Given entries: Begin

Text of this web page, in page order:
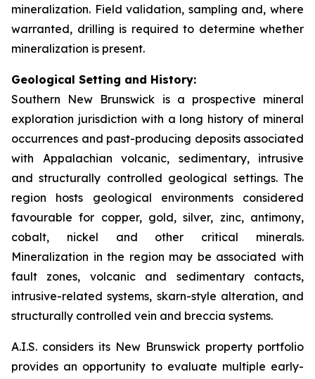
mineralization. Field validation, sampling and, where
warranted, drilling is required to determine whether
mineralization is present.
Geological Setting and History:
Southern New Brunswick is a prospective mineral
exploration jurisdiction with a long history of mineral
occurrences and past-producing deposits associated
with Appalachian volcanic, sedimentary, intrusive
and structurally controlled geological settings. The
region hosts geological environments considered
favourable for copper, gold, silver, zinc, antimony,
cobalt, nickel and other critical minerals.
Mineralization in the region may be associated with
fault zones, volcanic and sedimentary contacts,
intrusive-related systems, skarn-style alteration, and
structurally controlled vein and breccia systems.
A.I.S. considers its New Brunswick property portfolio
provides an opportunity to evaluate multiple early-
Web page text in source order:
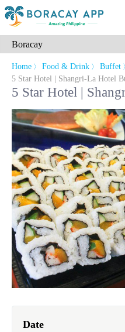
Home 〉 Food & Drink 〉 Buffet 〉
5 Star Hotel | Shangri-La Hotel
5 Star Hotel |
Date
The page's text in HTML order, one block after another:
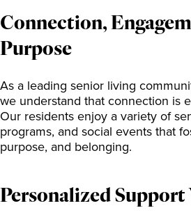
Connection,
Purpose
As a leading senior living
we understand that connection is
Our residents enjoy a variety of
programs, and social events that
purpose, and belonging.
Personalized Support
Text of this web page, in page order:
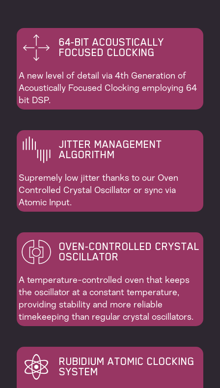
64-BIT ACOUSTICALLY
FOCUSED CLOCKING
A new level of detail via 4th Generation of
Acoustically Focused Clocking employing 64
bit DSP.
JITTER MANAGEMENT
ALGORITHM
Supremely low jitter thanks to our Oven
Controlled Crystal Oscillator or sync via
Atomic Input.
OVEN-CONTROLLED CRYSTAL
OSCILLATOR
A temperature-controlled oven that keeps
the oscillator at a constant temperature,
providing stability and more reliable
timekeeping than regular crystal oscillators.
RUBIDIUM ATOMIC CLOCKING
SYSTEM

Given entries: End

Your answer should be the lines of the records that include the word "structurally".

and structurally controlled geological settings. The
structurally controlled vein and breccia systems.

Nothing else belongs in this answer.